## Prompt
Give back every record word for word, keeping the pictures out.

════

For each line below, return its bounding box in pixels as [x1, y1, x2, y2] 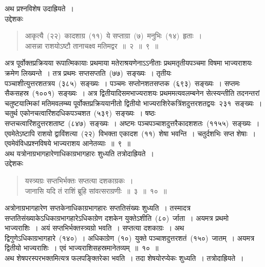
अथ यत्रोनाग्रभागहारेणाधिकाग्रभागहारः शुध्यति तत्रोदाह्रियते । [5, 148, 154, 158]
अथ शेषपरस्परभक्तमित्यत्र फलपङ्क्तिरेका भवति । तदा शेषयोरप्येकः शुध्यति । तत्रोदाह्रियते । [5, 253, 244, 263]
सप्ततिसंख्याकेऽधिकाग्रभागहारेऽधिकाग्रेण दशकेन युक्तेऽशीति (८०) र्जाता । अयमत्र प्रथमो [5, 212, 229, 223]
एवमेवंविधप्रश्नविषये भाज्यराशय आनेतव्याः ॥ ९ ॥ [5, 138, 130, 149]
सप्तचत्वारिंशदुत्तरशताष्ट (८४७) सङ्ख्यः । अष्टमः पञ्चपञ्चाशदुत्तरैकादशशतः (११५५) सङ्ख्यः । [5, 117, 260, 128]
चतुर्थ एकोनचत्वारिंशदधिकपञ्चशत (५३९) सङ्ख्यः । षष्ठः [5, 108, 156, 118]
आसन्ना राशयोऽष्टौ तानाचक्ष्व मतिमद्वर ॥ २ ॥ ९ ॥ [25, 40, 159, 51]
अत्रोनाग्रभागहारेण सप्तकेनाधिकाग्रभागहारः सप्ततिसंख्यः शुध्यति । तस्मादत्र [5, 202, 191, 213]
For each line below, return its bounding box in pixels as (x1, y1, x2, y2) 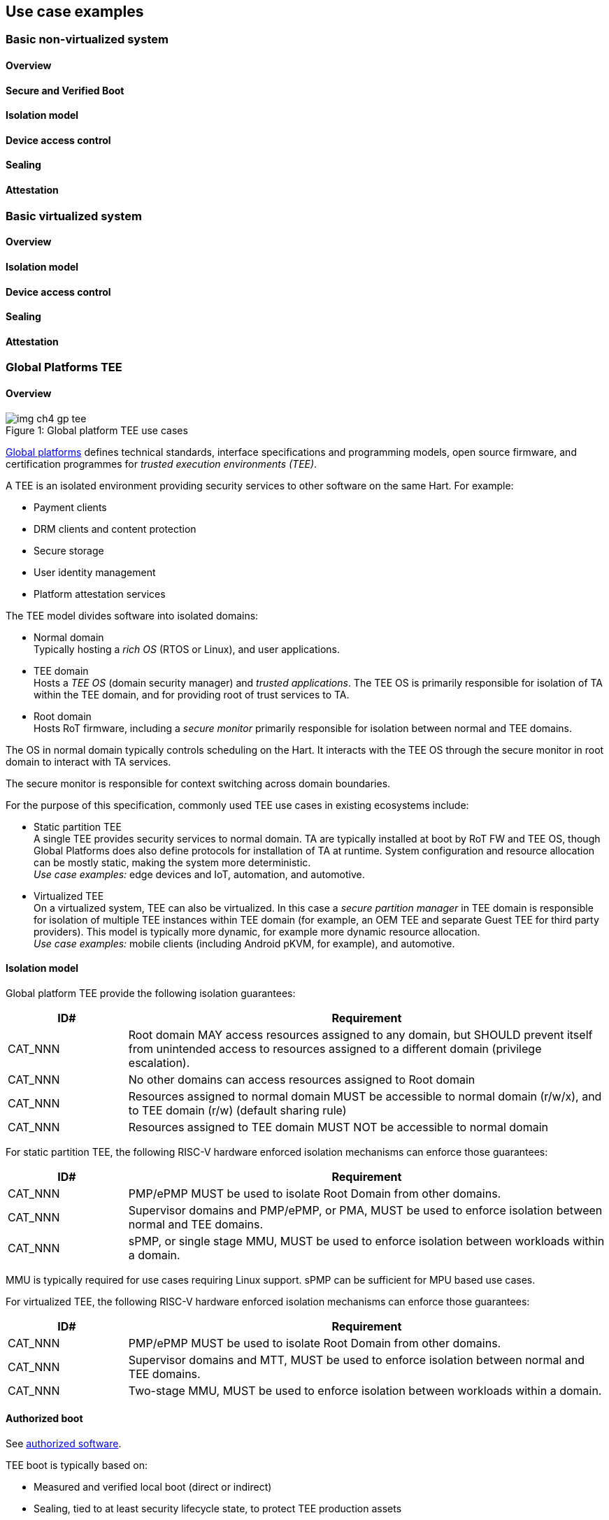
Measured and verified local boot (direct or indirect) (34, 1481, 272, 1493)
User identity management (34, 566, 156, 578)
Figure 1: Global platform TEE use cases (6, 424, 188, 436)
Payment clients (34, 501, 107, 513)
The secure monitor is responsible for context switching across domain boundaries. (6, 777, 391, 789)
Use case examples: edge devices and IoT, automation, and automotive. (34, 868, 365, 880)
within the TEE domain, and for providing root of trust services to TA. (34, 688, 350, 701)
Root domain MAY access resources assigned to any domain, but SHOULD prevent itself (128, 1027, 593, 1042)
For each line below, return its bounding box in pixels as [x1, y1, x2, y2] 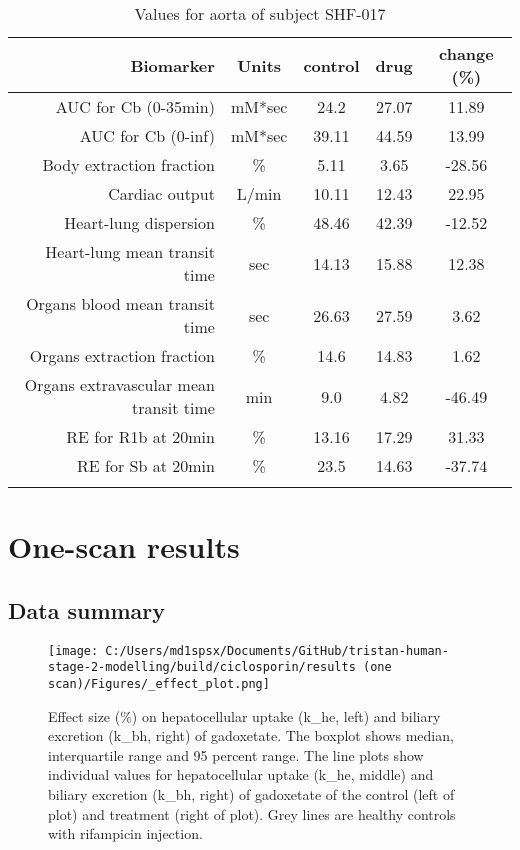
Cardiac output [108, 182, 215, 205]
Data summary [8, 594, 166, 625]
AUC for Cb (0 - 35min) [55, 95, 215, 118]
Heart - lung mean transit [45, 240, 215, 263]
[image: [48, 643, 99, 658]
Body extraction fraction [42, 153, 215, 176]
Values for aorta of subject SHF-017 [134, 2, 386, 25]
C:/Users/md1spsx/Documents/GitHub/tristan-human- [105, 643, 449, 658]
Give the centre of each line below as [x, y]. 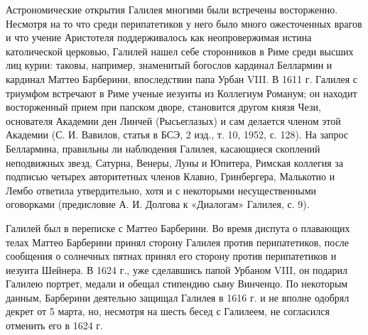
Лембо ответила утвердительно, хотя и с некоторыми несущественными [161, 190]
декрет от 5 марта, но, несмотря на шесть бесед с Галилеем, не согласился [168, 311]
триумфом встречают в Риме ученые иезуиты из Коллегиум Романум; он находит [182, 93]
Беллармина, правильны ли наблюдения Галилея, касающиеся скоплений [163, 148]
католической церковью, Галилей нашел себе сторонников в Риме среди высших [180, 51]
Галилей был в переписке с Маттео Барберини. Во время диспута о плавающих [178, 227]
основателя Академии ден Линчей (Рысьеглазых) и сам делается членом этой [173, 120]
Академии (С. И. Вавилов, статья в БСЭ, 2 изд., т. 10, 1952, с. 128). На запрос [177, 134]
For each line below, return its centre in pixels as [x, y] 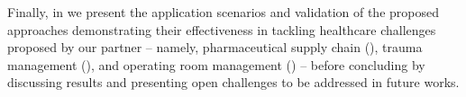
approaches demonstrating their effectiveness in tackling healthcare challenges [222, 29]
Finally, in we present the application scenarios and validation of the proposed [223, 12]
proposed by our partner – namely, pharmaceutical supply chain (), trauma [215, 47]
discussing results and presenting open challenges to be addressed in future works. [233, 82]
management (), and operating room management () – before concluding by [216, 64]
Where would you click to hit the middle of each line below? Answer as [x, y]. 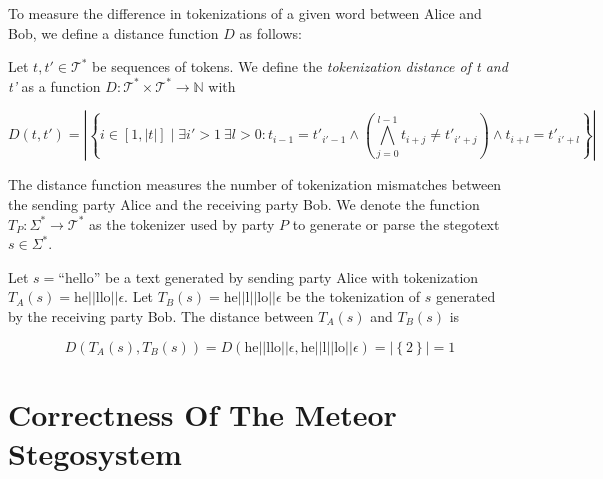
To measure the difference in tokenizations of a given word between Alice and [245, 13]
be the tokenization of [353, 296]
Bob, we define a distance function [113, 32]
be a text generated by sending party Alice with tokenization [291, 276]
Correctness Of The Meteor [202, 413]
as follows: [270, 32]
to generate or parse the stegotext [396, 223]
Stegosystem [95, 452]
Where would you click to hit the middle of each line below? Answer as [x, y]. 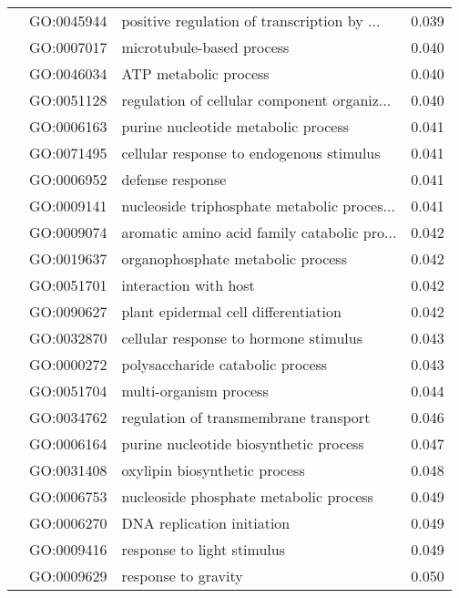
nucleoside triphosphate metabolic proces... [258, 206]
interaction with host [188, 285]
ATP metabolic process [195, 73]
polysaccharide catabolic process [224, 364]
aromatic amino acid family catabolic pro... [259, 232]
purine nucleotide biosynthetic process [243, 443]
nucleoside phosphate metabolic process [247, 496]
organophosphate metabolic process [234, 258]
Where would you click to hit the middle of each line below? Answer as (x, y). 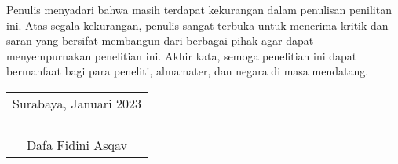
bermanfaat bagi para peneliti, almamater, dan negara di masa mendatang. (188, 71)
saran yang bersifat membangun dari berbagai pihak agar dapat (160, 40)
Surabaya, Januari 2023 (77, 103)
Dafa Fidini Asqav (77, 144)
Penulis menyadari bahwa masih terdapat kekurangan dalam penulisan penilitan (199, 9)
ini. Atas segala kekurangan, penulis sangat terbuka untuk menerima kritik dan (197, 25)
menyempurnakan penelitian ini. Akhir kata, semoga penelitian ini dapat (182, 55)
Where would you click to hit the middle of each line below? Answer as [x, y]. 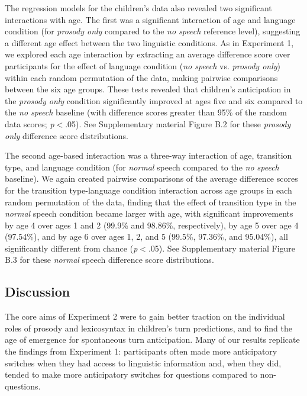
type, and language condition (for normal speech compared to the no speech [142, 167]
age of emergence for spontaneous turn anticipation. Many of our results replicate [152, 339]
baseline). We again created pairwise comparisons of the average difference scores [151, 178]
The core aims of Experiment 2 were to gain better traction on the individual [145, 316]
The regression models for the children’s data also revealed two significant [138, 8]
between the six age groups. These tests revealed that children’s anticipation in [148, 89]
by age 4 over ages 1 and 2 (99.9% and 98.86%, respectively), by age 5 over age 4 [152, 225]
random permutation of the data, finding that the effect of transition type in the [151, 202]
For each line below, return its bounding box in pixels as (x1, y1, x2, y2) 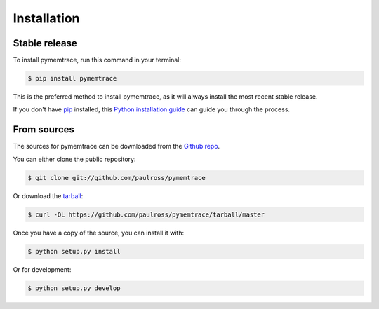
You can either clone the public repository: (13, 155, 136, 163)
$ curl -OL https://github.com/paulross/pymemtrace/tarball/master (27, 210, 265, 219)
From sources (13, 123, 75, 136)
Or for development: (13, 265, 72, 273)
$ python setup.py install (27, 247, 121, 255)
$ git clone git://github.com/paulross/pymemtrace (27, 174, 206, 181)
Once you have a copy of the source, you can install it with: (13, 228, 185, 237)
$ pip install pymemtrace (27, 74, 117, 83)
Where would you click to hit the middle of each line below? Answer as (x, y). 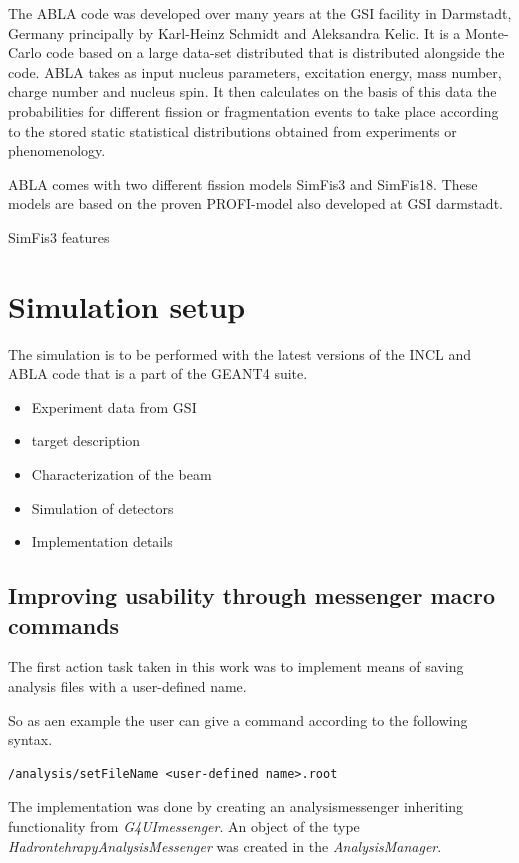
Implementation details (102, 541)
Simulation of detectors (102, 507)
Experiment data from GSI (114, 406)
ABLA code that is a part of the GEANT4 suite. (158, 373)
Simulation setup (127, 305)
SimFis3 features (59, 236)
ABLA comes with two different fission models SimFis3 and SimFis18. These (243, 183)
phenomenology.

════

## Exercise result
For each line below, return its bounding box in pixels as [x1, y1, x2, y2] 
अथ यत्रोनाग्रभागहारेणाधिकाग्रभागहारः शुध्यति तत्रोदाह्रियते । [5, 148, 154, 158]
अथ शेषपरस्परभक्तमित्यत्र फलपङ्क्तिरेका भवति । तदा शेषयोरप्येकः शुध्यति । तत्रोदाह्रियते । [5, 253, 244, 263]
सप्ततिसंख्याकेऽधिकाग्रभागहारेऽधिकाग्रेण दशकेन युक्तेऽशीति (८०) र्जाता । अयमत्र प्रथमो [5, 212, 229, 223]
एवमेवंविधप्रश्नविषये भाज्यराशय आनेतव्याः ॥ ९ ॥ [5, 138, 130, 149]
सप्तचत्वारिंशदुत्तरशताष्ट (८४७) सङ्ख्यः । अष्टमः पञ्चपञ्चाशदुत्तरैकादशशतः (११५५) सङ्ख्यः । [5, 117, 260, 128]
चतुर्थ एकोनचत्वारिंशदधिकपञ्चशत (५३९) सङ्ख्यः । षष्ठः [5, 108, 156, 118]
आसन्ना राशयोऽष्टौ तानाचक्ष्व मतिमद्वर ॥ २ ॥ ९ ॥ [25, 40, 159, 51]
अत्रोनाग्रभागहारेण सप्तकेनाधिकाग्रभागहारः सप्ततिसंख्यः शुध्यति । तस्मादत्र [5, 202, 191, 213]
For each line below, return its bounding box in pixels as (x1, y1, x2, y2) 
Measured and verified local boot (direct or indirect) (34, 1481, 272, 1493)
User identity management (34, 566, 156, 578)
Figure 1: Global platform TEE use cases (6, 424, 188, 436)
Payment clients (34, 501, 107, 513)
The secure monitor is responsible for context switching across domain boundaries. (6, 777, 391, 789)
Use case examples: edge devices and IoT, automation, and automotive. (34, 868, 365, 880)
within the TEE domain, and for providing root of trust services to TA. (34, 688, 350, 701)
Root domain MAY access resources assigned to any domain, but SHOULD prevent itself (128, 1027, 593, 1042)
For each line below, return its bounding box in pixels as [x1, y1, x2, y2] 
Cardiac output [108, 182, 215, 205]
Data summary [8, 594, 166, 625]
AUC for Cb (0 - 35min) [55, 95, 215, 118]
Heart - lung mean transit [45, 240, 215, 263]
[image: [48, 643, 99, 658]
Body extraction fraction [42, 153, 215, 176]
Values for aorta of subject SHF-017 [134, 2, 386, 25]
C:/Users/md1spsx/Documents/GitHub/tristan-human- [105, 643, 449, 658]
Give the centre of each line below as [x, y]. 
Лембо ответила утвердительно, хотя и с некоторыми несущественными [161, 190]
декрет от 5 марта, но, несмотря на шесть бесед с Галилеем, не согласился [168, 311]
триумфом встречают в Риме ученые иезуиты из Коллегиум Романум; он находит [182, 93]
Беллармина, правильны ли наблюдения Галилея, касающиеся скоплений [163, 148]
католической церковью, Галилей нашел себе сторонников в Риме среди высших [180, 51]
Галилей был в переписке с Маттео Барберини. Во время диспута о плавающих [178, 227]
основателя Академии ден Линчей (Рысьеглазых) и сам делается членом этой [173, 120]
Академии (С. И. Вавилов, статья в БСЭ, 2 изд., т. 10, 1952, с. 128). На запрос [177, 134]
For each line below, return its centre in pixels as [x, y] 
approaches demonstrating their effectiveness in tackling healthcare challenges [222, 29]
Finally, in we present the application scenarios and validation of the proposed [223, 12]
proposed by our partner – namely, pharmaceutical supply chain (), trauma [215, 47]
discussing results and presenting open challenges to be addressed in future works. [233, 82]
management (), and operating room management () – before concluding by [216, 64]
Where would you click to hit the middle of each line below? Answer as [x, y]. 
To measure the difference in tokenizations of a given word between Alice and [245, 13]
be the tokenization of [353, 296]
Bob, we define a distance function [113, 32]
be a text generated by sending party Alice with tokenization [291, 276]
Correctness Of The Meteor [202, 413]
as follows: [270, 32]
to generate or parse the stegotext [396, 223]
Stegosystem [95, 452]
Where would you click to hit the middle of each line below? Answer as [x, y]. 
nucleoside triphosphate metabolic proces... [258, 206]
interaction with host [188, 285]
ATP metabolic process [195, 73]
polysaccharide catabolic process [224, 364]
aromatic amino acid family catabolic pro... [259, 232]
purine nucleotide biosynthetic process [243, 443]
nucleoside phosphate metabolic process [247, 496]
organophosphate metabolic process [234, 258]
Where would you click to hit the middle of each line below? Answer as (x, y). 
bermanfaat bagi para peneliti, almamater, dan negara di masa mendatang. (188, 71)
saran yang bersifat membangun dari berbagai pihak agar dapat (160, 40)
Surabaya, Januari 2023 (77, 103)
Dafa Fidini Asqav (77, 144)
Penulis menyadari bahwa masih terdapat kekurangan dalam penulisan penilitan (199, 9)
ini. Atas segala kekurangan, penulis sangat terbuka untuk menerima kritik dan (197, 25)
menyempurnakan penelitian ini. Akhir kata, semoga penelitian ini dapat (182, 55)
Where would you click to hit the middle of each line below? Answer as [x, y]. 
type, and language condition (for normal speech compared to the no speech [142, 167]
age of emergence for spontaneous turn anticipation. Many of our results replicate [152, 339]
baseline). We again created pairwise comparisons of the average difference scores [151, 178]
The core aims of Experiment 2 were to gain better traction on the individual [145, 316]
The regression models for the children’s data also revealed two significant [138, 8]
between the six age groups. These tests revealed that children’s anticipation in [148, 89]
by age 4 over ages 1 and 2 (99.9% and 98.86%, respectively), by age 5 over age 4 [152, 225]
random permutation of the data, finding that the effect of transition type in the [151, 202]
For each line below, return its bounding box in pixels as (x1, y1, x2, y2) 
You can either clone the public repository: (13, 155, 136, 163)
$ curl -OL https://github.com/paulross/pymemtrace/tarball/master (27, 210, 265, 219)
From sources (13, 123, 75, 136)
Or for development: (13, 265, 72, 273)
$ python setup.py install (27, 247, 121, 255)
$ git clone git://github.com/paulross/pymemtrace (27, 174, 206, 181)
Once you have a copy of the source, you can install it with: (13, 228, 185, 237)
$ pip install pymemtrace (27, 74, 117, 83)
Where would you click to hit the middle of each line below? Answer as (x, y). 
Implementation details (102, 541)
Simulation of detectors (102, 507)
Experiment data from GSI (114, 406)
ABLA code that is a part of the GEANT4 suite. (158, 373)
Simulation setup (127, 305)
SimFis3 features (59, 236)
ABLA comes with two different fission models SimFis3 and SimFis18. These (243, 183)
phenomenology.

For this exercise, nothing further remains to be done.